她有預感,兩個老的以後絕對不會好過,顧淮錚個沒良心的絕對不會善待他們。
老夫人太累了,回去後跟老頭子在廚房睡得天昏地暗。疲憊消散了她的傷心,知道閨女已經下葬,甚至輕輕鬆了口氣。
完事就好!完事就好!
“老頭子以前總是看不上楊氏,覺得她粗鄙。現在才發現有事的時候能頂上的只有他。說起來呀,咱們家就她最能幹,比老大還厲害。”
老頭子深表贊同,“以前看不出來,現在才發現老大壓根靠不住,還不如楊氏。
怪不得以前人說,那些出了事要流放的官員路上都過得極苦,有奴才的還好一些,沒有奴才的,許多直接累死,病死。”

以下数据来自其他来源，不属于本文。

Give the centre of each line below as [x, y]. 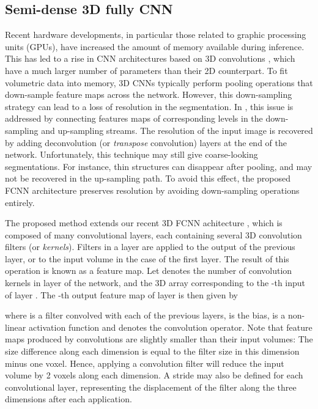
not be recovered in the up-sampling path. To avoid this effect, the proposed [148, 178]
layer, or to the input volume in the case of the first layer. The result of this [147, 258]
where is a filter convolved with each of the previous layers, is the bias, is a [145, 315]
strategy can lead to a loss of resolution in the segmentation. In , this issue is [149, 106]
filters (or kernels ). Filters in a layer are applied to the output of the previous [150, 247]
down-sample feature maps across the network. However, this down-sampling [149, 94]
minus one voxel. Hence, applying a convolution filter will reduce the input [145, 363]
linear [16, 327]
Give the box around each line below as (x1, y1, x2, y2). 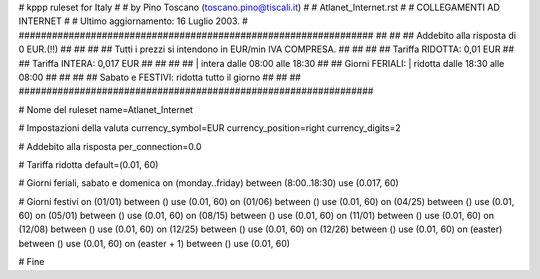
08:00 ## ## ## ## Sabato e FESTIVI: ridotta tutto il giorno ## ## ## (18, 71, 302, 83)
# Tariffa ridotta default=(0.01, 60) (18, 158, 159, 170)
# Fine (18, 256, 45, 268)
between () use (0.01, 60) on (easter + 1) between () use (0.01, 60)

以前她想不通,短短流放路怎麼就能累死呢?現在他想他大概明白了。
“老大猴精猴精,他比我們還知道楊氏的好,不然怎麼可能賣了懷仁也不賣楊氏?”
“跟你說,經過這事,我也發現了,老大靠不住。咱們呢,得為以後想想法子。”
“怎麼想呢?我們要錢沒錢,要權沒權。”
“沒事時候,我們去京城多走走,一家一家晃盪,能弄到一點銀子算一點銀子,偷偷藏兜裡。
你還看不明白嗎?如果有天咱倆病了、倒了,老大絕對不會管我們。
現在家裡只有二十五兩銀子,除了貓冬的吃食、柴火,聽說還得修房子,修炕。你說二十五兩銀子夠用嗎?就算今年夠,明年呢?
若真到了揭不開鍋的時候,你覺得老大會孝順到自己餓肚子,緊著我們嗎?”
老夫人搖頭,大兒子自私得很,要不然他為啥不賣自己,反而賣小兒子。
賣掉小兒子的銀子,藏得很緊,一文錢都不願意拿出來。